3.6     Withholding . The Exchange Agent or Parent shall be entitled to deduct and withhold from the consideration otherwise payable pursuant to this Agreement to any holder of Company Shares such amounts as the Exchange Agent, Parent or the Surviving Corporation, as the case may be, is required to deduct and withhold with respect to such payment under the Code or any provisions of state, local or foreign tax law. Any amounts so withheld shall be treated for all purposes of this Agreement as having been paid to the holder of the Company Shares in respect of which such deduction and withholding was made.

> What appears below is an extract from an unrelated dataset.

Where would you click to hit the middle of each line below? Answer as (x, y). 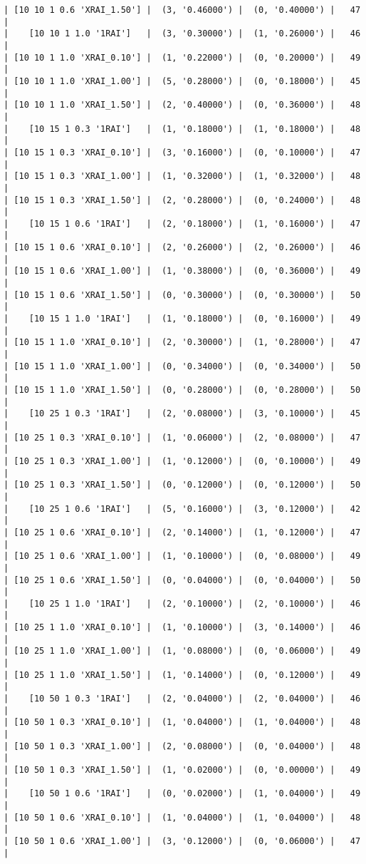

3.7     No Dissenters Rights . The Merger will not entitle any holder of Company Common Stock to any “dissenters rights” pursuant to Section 1930 of the PBCL.

3.8     Reservation of Shares . Parent agrees that (i) prior to the Effective Time, it will take appropriate action to reserve a sufficient number of authorized but unissued shares of Parent Common Stock to be issued in accordance with this Agreement, and (ii) at the Effective Time, Parent will issue shares of Parent Common Stock to the extent set forth in, and in accordance with, this Agreement.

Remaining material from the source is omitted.